Table 1. Material parameters for soda-lime silica glass [32,33].

PVB is the most used interlayer in laminated window glass and automobile windshields. It is a highly flexible material and may undergo large strains before failure without significant permanent deformation. It is also considered to be nearly incompressible [34]. Moreover, PVB exhibits a nonlinear behaviour that is dependent on the loading rate and the temperature [35,36]. The stress-strain history at high strain rates shows an initial steep rise in the stress before an abrupt decrease occurs. This initial rise is not observed at low strain rates. In a study by Hooper et al. [35], the instantaneous shear modulus of PVB at room temperature was measured to G₀=178 MPa. Thus, by assuming an incompressible material (Poisson's ratio ν=0.5) the instantaneous Young's modulus is found to be E₀=534 MPa. Finally, it has been reported that the failure strain of PVB decreases with an increasing strain rate [36].

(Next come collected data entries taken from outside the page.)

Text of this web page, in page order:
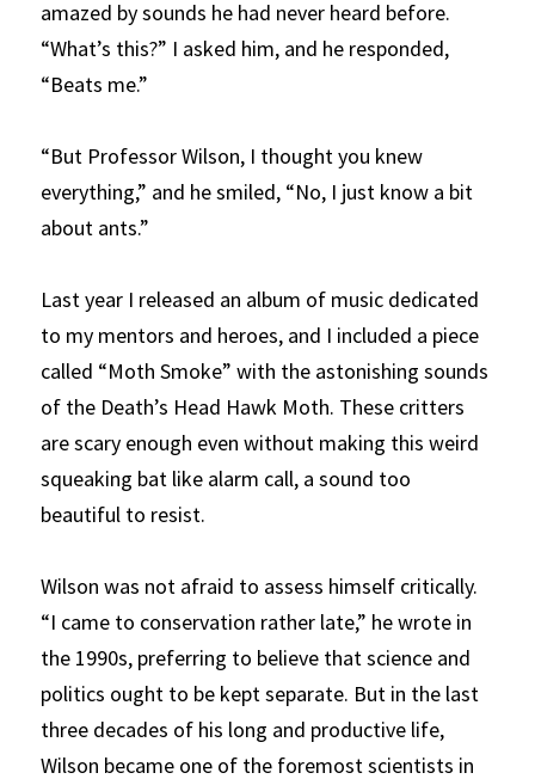
amazed by sounds he had never heard before.
“What’s this?” I asked him, and he responded,
“Beats me.”
“But Professor Wilson, I thought you knew
everything,” and he smiled, “No, I just know a bit
about ants.”
Last year I released an album of music dedicated
to my mentors and heroes, and I included a piece
called “Moth Smoke” with the astonishing sounds
of the Death’s Head Hawk Moth. These critters
are scary enough even without making this weird
squeaking bat like alarm call, a sound too
beautiful to resist.
Wilson was not afraid to assess himself critically.
“I came to conservation rather late,” he wrote in
the 1990s, preferring to believe that science and
politics ought to be kept separate. But in the last
three decades of his long and productive life,
Wilson became one of the foremost scientists in
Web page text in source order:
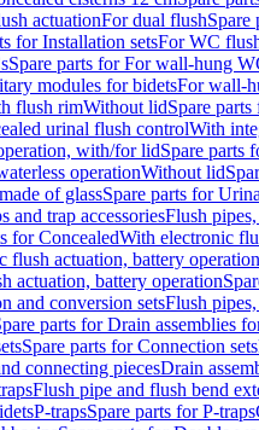
actuationFor dual flushSpare
for Installation setsFor WC
Spare parts for For wall-hung
modules for bidetsFor wall-
flush rimWithout lidSpare
urinal flush controlWith
with/for lidSpare parts
operationWithout lid
of glassSpare parts for
and trap accessoriesFlush
for ConcealedWith electronic
flush actuation, battery operation
actuation, battery operation
and conversion setsFlush
parts for Drain assemblies
Spare parts for Connection sets
connecting piecesDrain
Flush pipe and flush bend
P-trapsSpare parts for P-traps
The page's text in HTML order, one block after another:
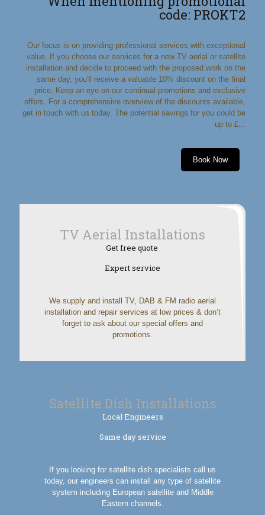
code: PROKT2
Our focus is on providing professional services with exceptional
value. If you choose our services for a new TV aerial or satellite
installation and decide to proceed with the proposed work on the
same day, you'll receive a valuable 10% discount on the final
price. Keep an eye on our continual promotions and exclusive
offers. For a comprehensive overview of the discounts available,
get in touch with us today. The potential savings for you could be
up to £...
Book Now
TV Aerial Installations
Get free quote
Expert service
We supply and install TV, DAB & FM radio aerial
installation and repair services at low prices & don’t
forget to ask about our special offers and
promotions.
Satellite Dish Installations
Local Engineers
Same day service
If you looking for satellite dish specialists call us
today, our engineers can install any type of satellite
system including European satellite and Middle
Eastern channels.
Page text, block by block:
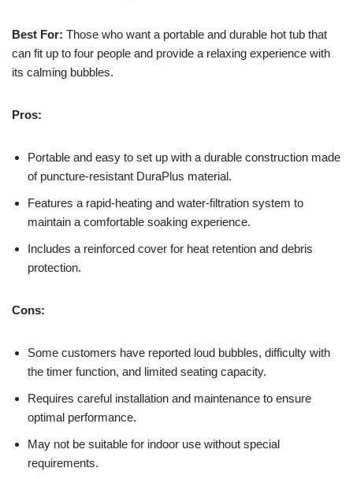
Best For: Those who want a portable and durable hot tub that
can fit up to four people and provide a relaxing experience with
its calming bubbles.
Pros:
Portable and easy to set up with a durable construction made
of puncture-resistant DuraPlus material.
Features a rapid-heating and water-filtration system to
maintain a comfortable soaking experience.
Includes a reinforced cover for heat retention and debris
protection.
Cons:
Some customers have reported loud bubbles, difficulty with
the timer function, and limited seating capacity.
Requires careful installation and maintenance to ensure
optimal performance.
May not be suitable for indoor use without special
requirements.
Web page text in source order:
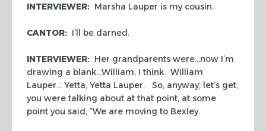
INTERVIEWER: Marsha Lauper is my cousin.
CANTOR: I’ll be darned.
INTERVIEWER: Her grandparents were…now I’m
drawing a blank…William, I think. William
Lauper… Yetta, Yetta Lauper. So, anyway, let’s get,
you were talking about at that point, at some
point you said, “We are moving to Bexley.
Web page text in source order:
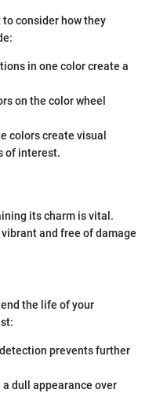
consider how they
in one color create a
on the color wheel
colors create visual
of interest.
its charm is vital.
and free of damage
the life of your
prevents further
a dull appearance over

Laminated glass is typically made by sandwiching layers of polymer in between two or more glass plates. The layers are bonded together mechanically and chemically through a process including heat and pressure in an autoclave. The main purpose of the polymer interlayer is to increase the loading resistance, to retain broken glass fragments on the interlayer and to break the glass fragments into smaller pieces when the glass fractures. The laminated glass plates used in this study were delivered by Modum Glassindustri in Norway.

Fig. 1 shows the stacking sequence of the laminated glass plates subjected to ballistic impact in the study: Three plies of 3.8 mm thick glass plates separated by two 1.52 mm thick PVB plies. The total nominal thickness of one double-laminated plate is thus 14.44 mm, while the in-plane dimensions were 400 mm × 400 mm. Two different glass pane configurations were tested:

• DLx1 – One double-laminated glass plate (left in Fig. 1).
• DLx2 – Two layers of double-laminated glass plates with a 24 mm airgap in between (right in Fig. 1).

DLx1 was tested twice (DLx1-1 and DLx1-2) at two different impact velocities, whereas DLx2 was tested six times (DLx2-1 to DLx2-6) at five different impact velocities.

2.2. Bullets

Fig. 2 shows the geometry of the 7.62 mm armour piercing (AP) bullet that was used in all the ballistic impact tests. The bullet consists of a hardened steel core, a lead cap, and a brass jacket and end cap. Its total mass is 10.5 ± 0.25 g. The steel core has a maximum diameter of 6.1 mm, a mass of 5.0 g, a Rockwell C hardness Rc of 63 and a calibre radius head (CRH) of 3.0. The lead cap, which purpose is to stabilize the bullet during flight and in the initial stage of the penetration process, has a mass of 0.7 g. The brass jacket and end cap have a combined mass of 4.8 g. Relevant material data is summarized in Table 2, while further details regarding the make-up of the bullet and associated tests can be found in Børvik et al. [37].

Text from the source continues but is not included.